Provide an exact copy of the data, excluding the images.

==== Data for the task

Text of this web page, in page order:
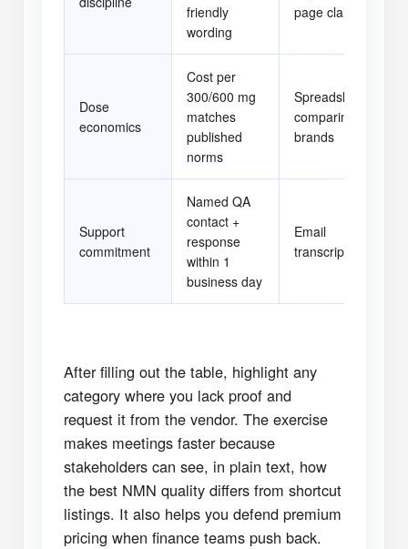
friendly
wording
page claims
Dose
economics
Cost per
300/600 mg
matches
published
norms
Spreadsheet
comparing
brands
Support
commitment
Named QA
contact +
response
within 1
business day
Email
transcript
After filling out the table, highlight any
category where you lack proof and
request it from the vendor. The exercise
makes meetings faster because
stakeholders can see, in plain text, how
the best NMN quality differs from shortcut
listings. It also helps you defend premium
pricing when finance teams push back.
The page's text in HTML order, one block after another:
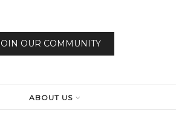
OUR COMMUNITY
ABOUT US
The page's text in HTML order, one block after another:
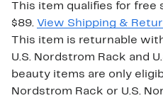
This item qualifies for free
$89. View Shipping &
This item is returnable
U.S. Nordstrom Rack and
beauty items are only
Nordstrom Rack or U.S.
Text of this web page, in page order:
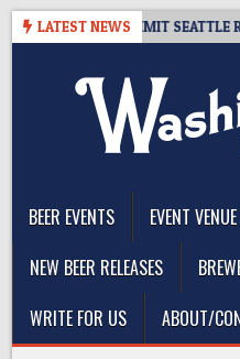
Skip
LATEST NEWS
– CIDER SUMMIT SEATTLE
BEER EVENTS
EVENT
NEW BEER RELEASES
WRITE FOR US
ABOUT/
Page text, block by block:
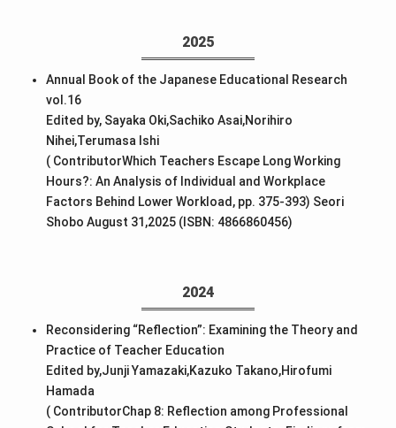
2025
Annual Book of the Japanese Educational Research
vol.16
Edited by, Sayaka Oki,Sachiko Asai,Norihiro
Nihei,Terumasa Ishi
( ContributorWhich Teachers Escape Long Working
Hours?: An Analysis of Individual and Workplace
Factors Behind Lower Workload, pp. 375-393) Seori
Shobo August 31,2025 (ISBN: 4866860456)
2024
Reconsidering “Reflection”: Examining the Theory and
Practice of Teacher Education
Edited by,Junji Yamazaki,Kazuko Takano,Hirofumi
Hamada
( ContributorChap 8: Reflection among Professional
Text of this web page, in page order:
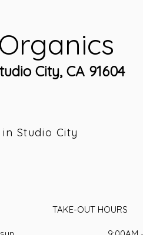
City, CA 91604
Studio City
TAKE-OUT HOURS

========

### Worked solution:
Text of this web page, in page order:
friendly
wording
page claims
Dose
economics
Cost per
300/600 mg
matches
published
norms
Spreadsheet
comparing
brands
Support
commitment
Named QA
contact +
response
within 1
business day
Email
transcript
After filling out the table, highlight any
category where you lack proof and
request it from the vendor. The exercise
makes meetings faster because
stakeholders can see, in plain text, how
the best NMN quality differs from shortcut
listings. It also helps you defend premium
pricing when finance teams push back.
The page's text in HTML order, one block after another:
OUR COMMUNITY
ABOUT US
The page's text in HTML order, one block after another:
This item qualifies for free
$89. View Shipping &
This item is returnable
U.S. Nordstrom Rack and
beauty items are only
Nordstrom Rack or U.S.
Text of this web page, in page order:
Skip
LATEST NEWS
– CIDER SUMMIT SEATTLE
BEER EVENTS
EVENT
NEW BEER RELEASES
WRITE FOR US
ABOUT/
Page text, block by block:
2025
Annual Book of the Japanese Educational Research
vol.16
Edited by, Sayaka Oki,Sachiko Asai,Norihiro
Nihei,Terumasa Ishi
( ContributorWhich Teachers Escape Long Working
Hours?: An Analysis of Individual and Workplace
Factors Behind Lower Workload, pp. 375-393) Seori
Shobo August 31,2025 (ISBN: 4866860456)
2024
Reconsidering “Reflection”: Examining the Theory and
Practice of Teacher Education
Edited by,Junji Yamazaki,Kazuko Takano,Hirofumi
Hamada
( ContributorChap 8: Reflection among Professional
Text of this web page, in page order:
City, CA 91604
Studio City
TAKE-OUT HOURS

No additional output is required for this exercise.